Non è la vittima che ha cambiato le regole del gioco. È il gioco che è cambiato, perché uno dei due giocatori ha deciso che le regole non gli servivano più.
È bene ricordarlo a chi oggi facilmente si indigna, magari per sentito dire: la Convenzione di Ottawa non impedisce l'uso delle mine (tipo disposti della convenzione di Ginevra), ma impedisce solo che lo facciano gli Stati che la rispettano. Quindi, se uno dei firmatari viene invaso da un Paese che invece non ha mai aderito e che usa le mine con sistematicità e impunità, prima o poi quella scelta appare una condizione che non ha senso di esistere.
Quello dell’Ucraina non è un tradimento del diritto internazionale ma piuttosto una resa al realismo.
Non è un Paese che smette di credere nei valori universali ma è un Paese che si rende conto che, in guerra, la difesa della propria sopravvivenza può richiedere anche scelte dolorose, incoerenti, persino impopolari però necessarie.
Va ribadito un concetto: che una guerra aperta possa essere combattuta secondo regole che salvaguardano la nostra indignazione è pia illusione. Un'illusione venduta ai nostri occhi perché il tutto ci possa sembrare più sopportabile ma la realtà resta quella del sangue e della disperazione.
Il diritto internazionale ha senso solo se è universale. Se è selettivo, smette di essere un vincolo e diventa una trappola. Così si possono riassumere le dichiarazioni rilasciate da Mary Ellen O’Connell, docente alla Notre Dame University, in un’intervista alla BBC e le sue affermazioni sono difficilmente contestabili.

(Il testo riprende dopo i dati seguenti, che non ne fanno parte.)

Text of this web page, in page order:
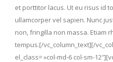
et porttitor lacus. Ut eu risus id
ullamcorper vel sapien. Nunc
non, fringilla non massa. Etiam
tempus.[/vc_column_text][/
el_class= »col-md-6 col-sm-
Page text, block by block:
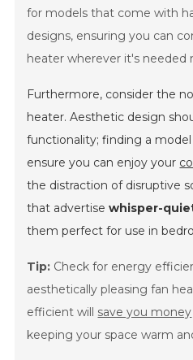
for models that come with
designs, ensuring you can
heater wherever it's needed
Furthermore, consider the
heater. Aesthetic design
functionality; finding a
ensure you can enjoy your
the distraction of disruptive
that advertisewhisper-
them perfect for use in
Tip: Check for energy
aesthetically pleasing fan
efficient will save you money
keeping your space warm
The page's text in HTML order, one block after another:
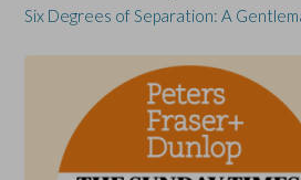
Six Degrees of Separation: A
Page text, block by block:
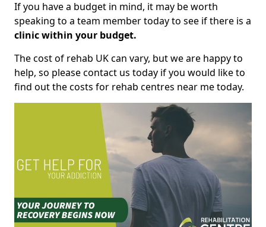
If you have a budget in mind, it may be worth
speaking to a team member today to see if there is a
clinic within your budget.
The cost of rehab UK can vary, but we are happy to
help, so please contact us today if you would like to
find out the costs for rehab centres near me today.

Quando in una guerra mettiamo in campo temi come come la legittimità e la coerenza dobbiamo farlo da una posizione e da un atteggiamento paritario. Solo se esiste questo presupposto possiamo discutere di tutto il resto e dei rischi.
Non si può chiedere a chi viene aggredito di difendersi solo con la buona volontà o con i cartelli e manifestazioni di dissenso, come piacerebbe a molte posizioni politiche nostrane probabilmente "demagogizzate" anche da un eccessivo benessere.
Chi oggi accusa l’Ucraina di “essere diventata come la Russia” o di “non voler la pace” dovrebbe porsi una domanda più seria: se fosse il suo Paese a essere minato e bombardato ogni giorno, davvero farebbe ancora discorsi su cosa è etico e cosa no?
Il ritiro dalla Convenzione di Ottawa entrerà in vigore tra sei mesi, come previsto dall’art. 20 del trattato. Fino ad allora, l’Ucraina resta formalmente vincolata. Dopo, potrà decidere liberamente come organizzare la propria difesa. Non significa che inizierà a usare mine antiuomo. Ma significa che, se dovesse farlo, non sarà più soggetta a una condanna automatica.
Questa non è solo la storia di chi si è dovuto arrendere ai metodi del nemico ma è principalmente la storia di chi, dopo aver inciampato in migliaia di mine, ha deciso che camminare in equilibrio su un campo minato non è più un gesto di nobiltà ma solo un suicidio politico e militare.
E la vera ipocrisia è continuare a fare finta che prima fosse un qualcosa di diverso, qualcosa che ci faceva sentire meglio.